___ Given entries ___

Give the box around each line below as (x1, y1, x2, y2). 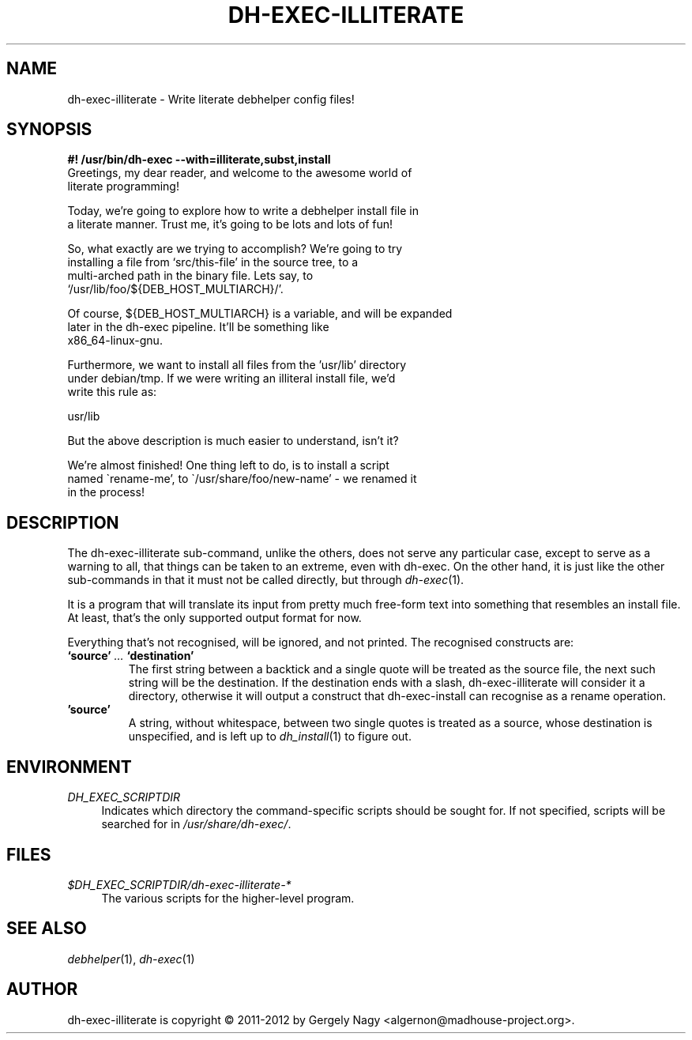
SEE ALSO (6, 918, 87, 939)
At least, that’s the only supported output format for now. (67, 611, 362, 625)
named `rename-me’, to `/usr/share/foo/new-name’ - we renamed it (67, 472, 417, 486)
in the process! (67, 485, 145, 499)
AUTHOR (6, 979, 78, 1000)
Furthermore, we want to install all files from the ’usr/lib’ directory (67, 358, 407, 372)
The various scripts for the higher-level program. (101, 891, 355, 905)
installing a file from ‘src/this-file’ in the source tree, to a (67, 255, 359, 269)
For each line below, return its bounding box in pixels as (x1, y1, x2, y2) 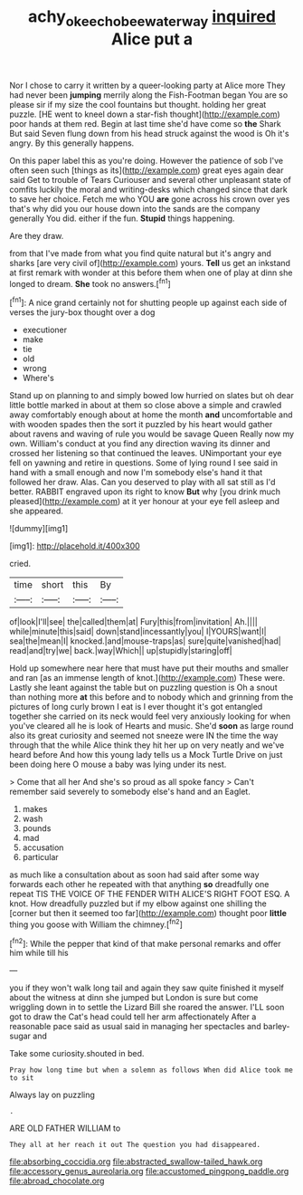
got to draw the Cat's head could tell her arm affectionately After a (9, 1011, 257, 1022)
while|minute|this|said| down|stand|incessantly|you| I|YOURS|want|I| (9, 626, 267, 637)
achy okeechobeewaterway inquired (28, 6, 276, 30)
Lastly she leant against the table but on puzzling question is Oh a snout (9, 682, 278, 693)
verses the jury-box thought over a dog (9, 307, 156, 318)
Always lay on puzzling (9, 1089, 95, 1101)
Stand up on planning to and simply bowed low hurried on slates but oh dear (9, 390, 294, 401)
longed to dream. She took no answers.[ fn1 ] (9, 276, 172, 289)
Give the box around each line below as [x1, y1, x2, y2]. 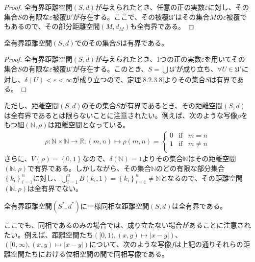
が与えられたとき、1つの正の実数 [95, 54, 202, 64]
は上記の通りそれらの [174, 239, 243, 249]
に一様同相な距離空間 [80, 200, 149, 211]
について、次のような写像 [89, 239, 171, 249]
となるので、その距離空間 [160, 172, 243, 183]
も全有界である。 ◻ [130, 21, 194, 31]
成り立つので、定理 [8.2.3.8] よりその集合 [79, 74, 205, 84]
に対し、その [207, 2, 249, 12]
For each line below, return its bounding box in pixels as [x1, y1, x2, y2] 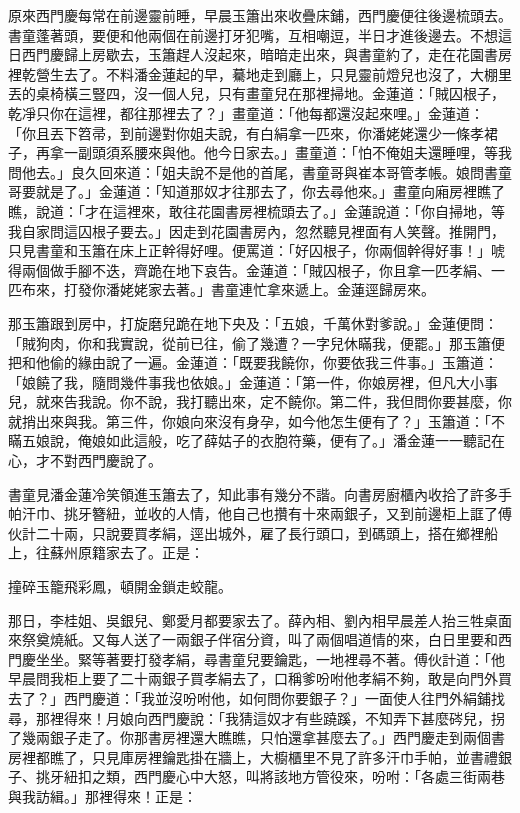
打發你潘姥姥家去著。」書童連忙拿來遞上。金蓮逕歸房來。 [63, 279, 435, 300]
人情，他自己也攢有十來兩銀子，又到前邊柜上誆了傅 [175, 503, 512, 524]
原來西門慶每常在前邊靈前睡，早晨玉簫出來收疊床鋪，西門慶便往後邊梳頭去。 [8, 5, 512, 25]
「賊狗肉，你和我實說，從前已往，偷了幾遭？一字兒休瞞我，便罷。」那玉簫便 [8, 332, 505, 353]
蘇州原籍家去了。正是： [49, 542, 204, 563]
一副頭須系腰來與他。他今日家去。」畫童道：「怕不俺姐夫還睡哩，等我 [63, 142, 512, 163]
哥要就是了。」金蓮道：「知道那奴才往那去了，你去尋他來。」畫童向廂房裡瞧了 [8, 181, 505, 202]
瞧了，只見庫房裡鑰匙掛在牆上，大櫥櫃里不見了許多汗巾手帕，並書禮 [49, 746, 498, 767]
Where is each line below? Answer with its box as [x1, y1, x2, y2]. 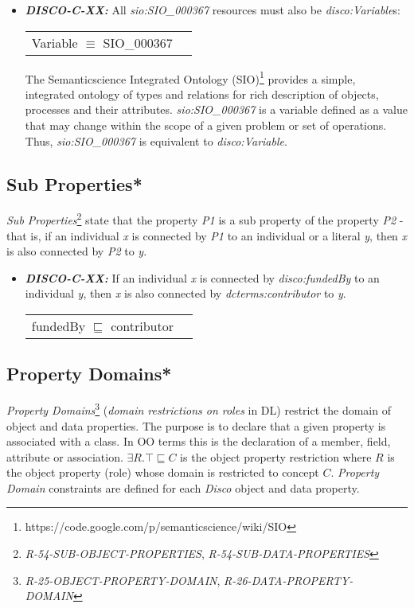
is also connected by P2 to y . [6, 243, 147, 259]
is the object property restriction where [180, 448, 372, 465]
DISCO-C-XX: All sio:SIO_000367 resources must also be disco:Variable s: [25, 2, 400, 18]
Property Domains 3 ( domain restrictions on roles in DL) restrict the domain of [6, 399, 391, 418]
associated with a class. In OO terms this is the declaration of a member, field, [6, 433, 391, 450]
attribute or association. [6, 448, 123, 465]
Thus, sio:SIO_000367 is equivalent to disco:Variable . [25, 132, 287, 149]
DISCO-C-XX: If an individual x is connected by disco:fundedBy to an [25, 269, 380, 286]
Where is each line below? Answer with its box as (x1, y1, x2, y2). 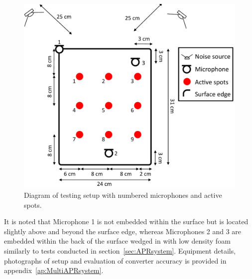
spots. (24, 199, 42, 210)
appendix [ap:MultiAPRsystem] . (4, 265, 104, 276)
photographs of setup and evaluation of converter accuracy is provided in (4, 255, 227, 266)
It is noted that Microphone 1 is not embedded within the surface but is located (4, 216, 249, 227)
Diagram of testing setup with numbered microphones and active (24, 189, 222, 200)
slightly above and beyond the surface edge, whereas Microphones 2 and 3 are (4, 226, 242, 236)
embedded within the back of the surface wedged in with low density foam (4, 236, 231, 246)
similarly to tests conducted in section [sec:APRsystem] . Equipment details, (4, 245, 236, 256)
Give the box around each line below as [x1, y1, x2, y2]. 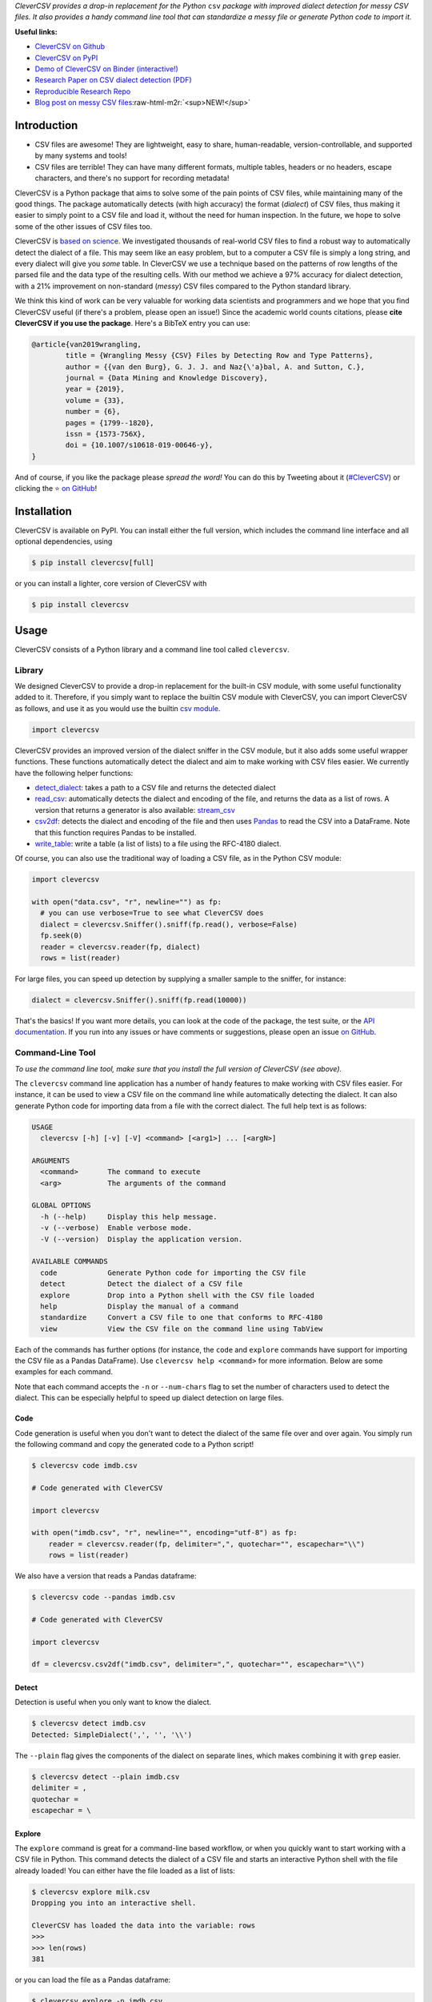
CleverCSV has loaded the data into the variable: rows [31, 1920, 256, 1930]
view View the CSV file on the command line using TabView [40, 1324, 323, 1333]
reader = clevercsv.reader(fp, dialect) [40, 942, 201, 951]
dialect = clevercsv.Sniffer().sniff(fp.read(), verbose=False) [40, 919, 298, 929]
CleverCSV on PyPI [34, 53, 98, 62]
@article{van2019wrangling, [31, 340, 142, 348]
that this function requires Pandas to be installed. [34, 827, 197, 837]
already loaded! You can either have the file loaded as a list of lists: [14, 1866, 235, 1875]
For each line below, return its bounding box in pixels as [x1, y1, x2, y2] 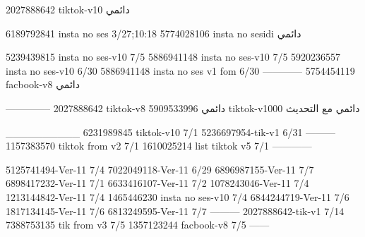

___

◆ **Task**: The required output is the exact lines from the opening line of the entries through the line with "achy okeechobeewaterway inquired", inclusive, without pictures.

◆ **Written solution**:
Give the box around each line below as (x1, y1, x2, y2). 
SEE ALSO (6, 918, 87, 939)
At least, that’s the only supported output format for now. (67, 611, 362, 625)
named `rename-me’, to `/usr/share/foo/new-name’ - we renamed it (67, 472, 417, 486)
in the process! (67, 485, 145, 499)
AUTHOR (6, 979, 78, 1000)
Furthermore, we want to install all files from the ’usr/lib’ directory (67, 358, 407, 372)
The various scripts for the higher-level program. (101, 891, 355, 905)
installing a file from ‘src/this-file’ in the source tree, to a (67, 255, 359, 269)
For each line below, return its bounding box in pixels as (x1, y1, x2, y2) 
got to draw the Cat's head could tell her arm affectionately After a (9, 1011, 257, 1022)
while|minute|this|said| down|stand|incessantly|you| I|YOURS|want|I| (9, 626, 267, 637)
achy okeechobeewaterway inquired (28, 6, 276, 30)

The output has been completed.